Easy, let him sleep in bed with you! Kidding. Kind of. ;-)

Chilithevizsla gave you good tips!


----------



## texasred (Jan 29, 2012)

Other than the advise above, I would keep him awake in the late evening. That way I would know he was tired, when I put him in the crate for bedtime.


----------



## R E McCraith (Nov 24, 2011)

TR is right - a tired V = a happy V - get out the flash light - turn off the tV - take the pup out 4 1/2 hr walk b4 you all go 2 bed !


----------



## Lydiakate31 (Jul 4, 2015)

Thank you to everyone who commented. It really is a help as its all new to us. We shall try moving the crate to our room this evening and see how he gets on. We will also try and keep him awake late into the evening so that he is definitely tired before bedtime. 

We did try having him in bed with us once but he was more excited at exploring the room than sleeping haha. 

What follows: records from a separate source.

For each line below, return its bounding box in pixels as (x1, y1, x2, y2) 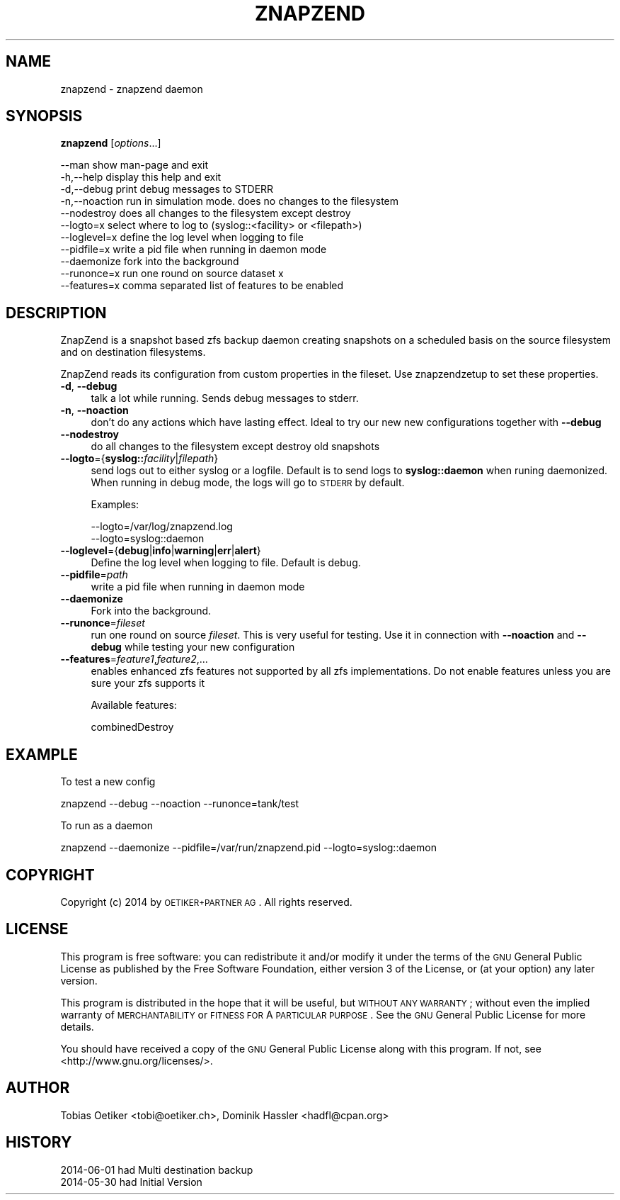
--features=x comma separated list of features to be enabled (60, 279, 344, 292)
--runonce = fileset (60, 617, 145, 629)
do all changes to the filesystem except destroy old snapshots (91, 440, 380, 453)
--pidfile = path (60, 568, 128, 581)
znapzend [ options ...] (60, 137, 161, 150)
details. (60, 1020, 94, 1033)
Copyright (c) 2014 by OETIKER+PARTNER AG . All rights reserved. (60, 895, 352, 908)
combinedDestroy (91, 721, 174, 734)
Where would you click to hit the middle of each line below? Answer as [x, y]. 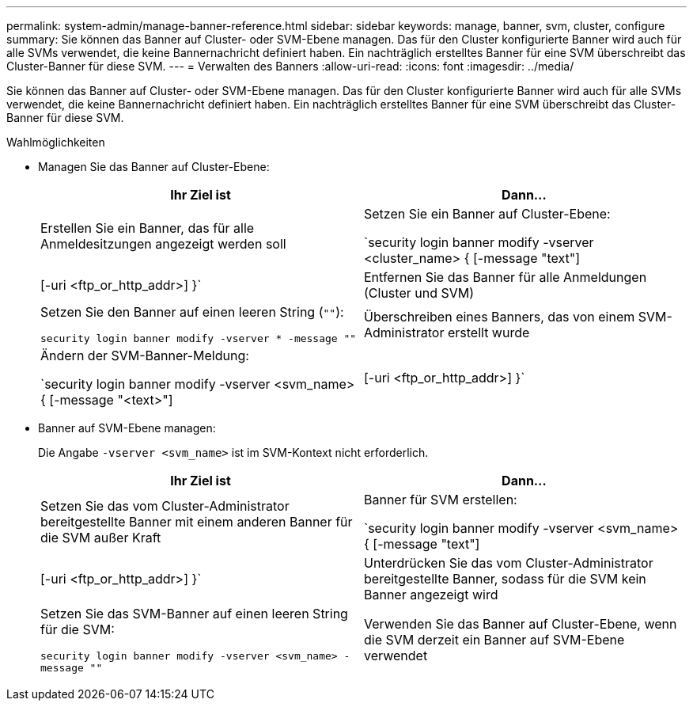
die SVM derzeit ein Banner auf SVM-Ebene [494, 640]
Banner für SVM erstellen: [441, 500]
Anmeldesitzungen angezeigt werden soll [163, 244]
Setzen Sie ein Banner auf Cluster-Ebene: [487, 214]
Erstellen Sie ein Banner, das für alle [148, 228]
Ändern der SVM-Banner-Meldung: [145, 355]
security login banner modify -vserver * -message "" [199, 338]
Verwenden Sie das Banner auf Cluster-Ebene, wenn [521, 624]
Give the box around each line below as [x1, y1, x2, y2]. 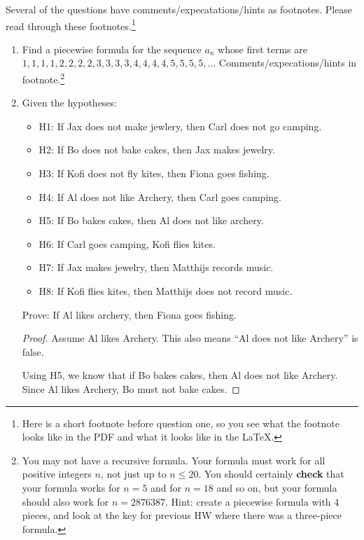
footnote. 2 [22, 70, 65, 86]
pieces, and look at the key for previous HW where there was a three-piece [22, 508, 342, 522]
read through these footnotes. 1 [6, 16, 136, 33]
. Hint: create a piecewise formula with [165, 494, 331, 508]
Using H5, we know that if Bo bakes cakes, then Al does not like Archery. [22, 368, 338, 382]
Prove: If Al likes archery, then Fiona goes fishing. [22, 307, 237, 321]
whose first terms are [218, 41, 307, 56]
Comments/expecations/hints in [218, 55, 357, 70]

Cheers guys keep you posted on how he gets on


----------



## FirstTimeVizsOwners (Dec 29, 2014)

Although I'm not a veteran owner of Vizslas, I will share my recent experience. Our pup is 14 weeks old and we also got him At 8 weeks. He did NOT take to his crate as easily as our guy before had. We moved his crate into our room and it took two nights of him whining only a couple of times each night and me placing my hand down near the crate. He was fine after that. We did leave the crate in our room for two weeks. We have had no issues since then, in fact he often puts himself to sleep. I agree...a tired V=a well behaved V=a happy every body!  Good luck!!


----------



## pjcodner (Jun 1, 2015)

Our girl is 11 weeks old today and she is doing great in her crate. We have it in our room right next to our bed. She can see us and we can see her if she starts to stir or sit up. We had the crate on the other side of the room and she was up all night long. Having the crate next to the bed was the best decision we have made so far. If she sits up or whimpers we just tell her it is all right and lay back down.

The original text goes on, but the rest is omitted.